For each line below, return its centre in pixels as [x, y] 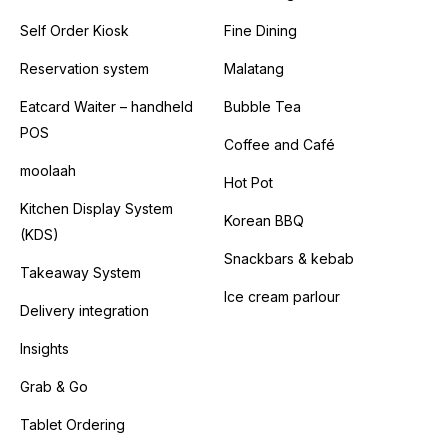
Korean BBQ [264, 220]
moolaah [48, 170]
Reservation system [84, 68]
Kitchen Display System [96, 208]
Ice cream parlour [282, 296]
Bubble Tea [262, 106]
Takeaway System [80, 272]
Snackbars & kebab [289, 258]
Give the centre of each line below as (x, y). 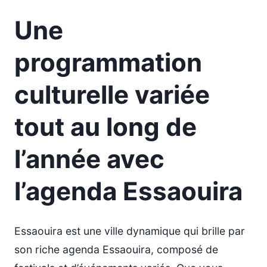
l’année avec (89, 159)
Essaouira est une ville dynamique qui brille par (130, 231)
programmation (108, 62)
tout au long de (105, 127)
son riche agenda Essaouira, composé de (116, 249)
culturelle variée (112, 94)
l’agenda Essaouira (128, 191)
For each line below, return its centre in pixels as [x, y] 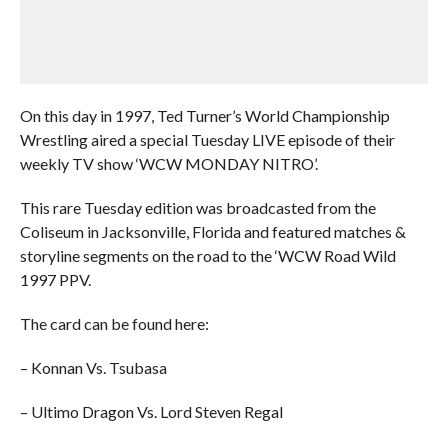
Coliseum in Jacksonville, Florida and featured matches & [212, 231]
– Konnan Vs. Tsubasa [93, 367]
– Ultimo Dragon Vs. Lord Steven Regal [151, 411]
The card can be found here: [114, 323]
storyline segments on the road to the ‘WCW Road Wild [207, 255]
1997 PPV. [55, 279]
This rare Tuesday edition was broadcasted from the [197, 207]
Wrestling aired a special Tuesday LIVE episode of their [207, 139]
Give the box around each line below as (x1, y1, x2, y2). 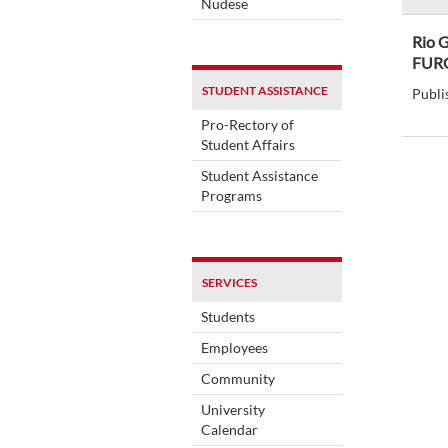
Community (201, 369, 275, 387)
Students (201, 307, 255, 325)
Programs (201, 186, 262, 204)
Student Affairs (201, 135, 295, 153)
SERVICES (202, 274, 257, 290)
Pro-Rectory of (201, 115, 294, 133)
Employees (201, 338, 268, 356)
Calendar (201, 420, 258, 438)
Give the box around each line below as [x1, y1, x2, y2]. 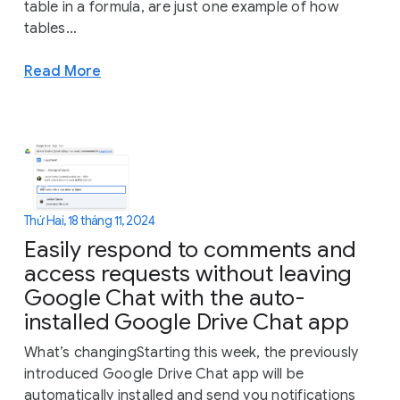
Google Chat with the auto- [24, 283, 305, 312]
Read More [24, 61, 101, 80]
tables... [24, 19, 78, 37]
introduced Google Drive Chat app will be [24, 364, 304, 383]
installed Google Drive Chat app [24, 307, 349, 336]
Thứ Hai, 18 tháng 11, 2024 [24, 212, 155, 229]
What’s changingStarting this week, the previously [24, 343, 359, 362]
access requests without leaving [24, 259, 352, 287]
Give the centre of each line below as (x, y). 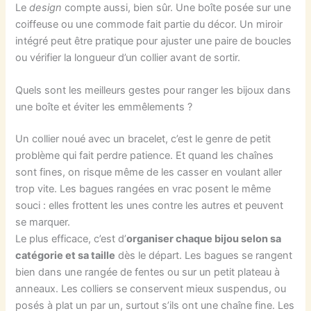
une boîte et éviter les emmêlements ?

▶ TO DO
Write out again only the lines from the line that contains "introduced Google Drive" through the last line of the records, both ends included, without any of the pictures.

▶ RESPONSE TO THIS TASK
introduced Google Drive Chat app will be [24, 364, 304, 383]
installed Google Drive Chat app [24, 307, 349, 336]
Thứ Hai, 18 tháng 11, 2024 [24, 212, 155, 229]
What’s changingStarting this week, the previously [24, 343, 359, 362]
access requests without leaving [24, 259, 352, 287]
Give the centre of each line below as (x, y). 
une boîte et éviter les emmêlements ?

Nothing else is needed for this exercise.